:: EXERCISE INSTRUCTIONS ::
In the data that follows, find the line with "terms (258, 192)"; transcribe it, every later line up to the one with "y1, x2, y2].", and that line as well, exactly and with no others.

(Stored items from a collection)
—————

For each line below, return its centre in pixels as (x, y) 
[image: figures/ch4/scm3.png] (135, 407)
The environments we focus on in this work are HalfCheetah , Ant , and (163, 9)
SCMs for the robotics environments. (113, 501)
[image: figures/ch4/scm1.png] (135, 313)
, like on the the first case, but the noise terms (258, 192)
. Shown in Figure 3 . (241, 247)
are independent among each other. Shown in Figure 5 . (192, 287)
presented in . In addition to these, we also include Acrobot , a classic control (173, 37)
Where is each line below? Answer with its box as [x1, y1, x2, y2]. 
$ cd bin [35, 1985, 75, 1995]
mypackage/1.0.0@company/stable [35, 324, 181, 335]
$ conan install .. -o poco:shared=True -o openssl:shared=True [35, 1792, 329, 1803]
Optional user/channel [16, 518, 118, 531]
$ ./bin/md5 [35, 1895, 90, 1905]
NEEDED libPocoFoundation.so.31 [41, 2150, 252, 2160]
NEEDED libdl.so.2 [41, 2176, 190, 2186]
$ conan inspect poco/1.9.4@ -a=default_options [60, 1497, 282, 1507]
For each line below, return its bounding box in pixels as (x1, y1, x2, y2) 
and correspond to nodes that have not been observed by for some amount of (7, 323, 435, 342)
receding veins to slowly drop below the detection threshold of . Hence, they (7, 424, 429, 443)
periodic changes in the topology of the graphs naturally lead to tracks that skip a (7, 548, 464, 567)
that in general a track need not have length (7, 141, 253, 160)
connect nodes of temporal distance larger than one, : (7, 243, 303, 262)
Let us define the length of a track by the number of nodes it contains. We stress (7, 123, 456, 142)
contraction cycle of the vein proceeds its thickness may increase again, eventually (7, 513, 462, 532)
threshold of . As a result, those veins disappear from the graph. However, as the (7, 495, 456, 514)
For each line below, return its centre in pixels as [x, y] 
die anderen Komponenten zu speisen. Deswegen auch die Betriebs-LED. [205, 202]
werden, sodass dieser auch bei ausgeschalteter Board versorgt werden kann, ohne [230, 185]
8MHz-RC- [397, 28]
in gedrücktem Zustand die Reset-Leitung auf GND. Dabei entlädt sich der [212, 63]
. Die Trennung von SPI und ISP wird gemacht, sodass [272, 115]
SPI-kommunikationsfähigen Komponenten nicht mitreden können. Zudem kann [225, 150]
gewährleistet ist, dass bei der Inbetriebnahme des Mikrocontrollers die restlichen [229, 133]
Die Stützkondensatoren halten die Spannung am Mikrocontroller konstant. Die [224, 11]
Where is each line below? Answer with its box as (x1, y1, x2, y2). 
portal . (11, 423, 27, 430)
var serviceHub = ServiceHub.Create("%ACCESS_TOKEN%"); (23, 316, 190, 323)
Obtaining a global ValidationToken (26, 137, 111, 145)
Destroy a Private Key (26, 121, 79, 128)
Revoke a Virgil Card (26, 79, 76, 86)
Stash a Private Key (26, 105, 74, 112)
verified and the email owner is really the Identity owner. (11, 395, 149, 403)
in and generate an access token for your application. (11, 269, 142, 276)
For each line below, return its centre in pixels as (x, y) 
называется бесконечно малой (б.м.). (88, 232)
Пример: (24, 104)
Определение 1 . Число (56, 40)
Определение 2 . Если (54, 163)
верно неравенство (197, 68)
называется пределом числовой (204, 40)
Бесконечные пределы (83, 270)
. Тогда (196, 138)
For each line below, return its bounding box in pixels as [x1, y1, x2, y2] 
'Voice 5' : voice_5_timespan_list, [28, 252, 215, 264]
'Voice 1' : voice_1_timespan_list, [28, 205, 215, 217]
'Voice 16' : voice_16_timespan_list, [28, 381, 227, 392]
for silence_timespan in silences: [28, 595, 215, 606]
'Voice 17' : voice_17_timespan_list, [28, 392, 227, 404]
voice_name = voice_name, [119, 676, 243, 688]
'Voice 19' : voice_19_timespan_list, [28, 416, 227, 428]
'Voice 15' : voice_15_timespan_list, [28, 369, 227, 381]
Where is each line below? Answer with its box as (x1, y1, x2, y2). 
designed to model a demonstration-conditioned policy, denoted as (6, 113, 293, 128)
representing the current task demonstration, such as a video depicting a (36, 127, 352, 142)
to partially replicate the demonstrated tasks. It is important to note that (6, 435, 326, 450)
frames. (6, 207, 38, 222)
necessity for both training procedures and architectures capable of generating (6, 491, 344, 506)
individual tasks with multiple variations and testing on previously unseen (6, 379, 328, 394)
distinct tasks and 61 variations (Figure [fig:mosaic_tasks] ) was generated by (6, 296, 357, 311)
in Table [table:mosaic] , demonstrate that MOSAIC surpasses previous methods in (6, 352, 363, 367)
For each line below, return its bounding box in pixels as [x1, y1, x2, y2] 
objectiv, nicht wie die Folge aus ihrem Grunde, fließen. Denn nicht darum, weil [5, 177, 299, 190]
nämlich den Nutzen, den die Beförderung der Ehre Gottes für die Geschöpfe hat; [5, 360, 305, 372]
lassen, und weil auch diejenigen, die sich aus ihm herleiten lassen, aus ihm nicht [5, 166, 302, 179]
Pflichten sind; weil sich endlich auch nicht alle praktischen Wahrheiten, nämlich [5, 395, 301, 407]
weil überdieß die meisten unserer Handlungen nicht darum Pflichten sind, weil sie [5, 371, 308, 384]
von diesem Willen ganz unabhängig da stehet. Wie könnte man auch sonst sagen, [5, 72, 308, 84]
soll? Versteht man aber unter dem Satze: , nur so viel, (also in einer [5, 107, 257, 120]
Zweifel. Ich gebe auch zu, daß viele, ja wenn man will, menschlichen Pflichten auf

—————

:: COMPLETED TASK ::
, like on the the first case, but the noise terms (258, 192)
. Shown in Figure 3 . (241, 247)
are independent among each other. Shown in Figure 5 . (192, 287)
presented in . In addition to these, we also include Acrobot , a classic control (173, 37)
Where is each line below? Answer with its box as [x1, y1, x2, y2]. 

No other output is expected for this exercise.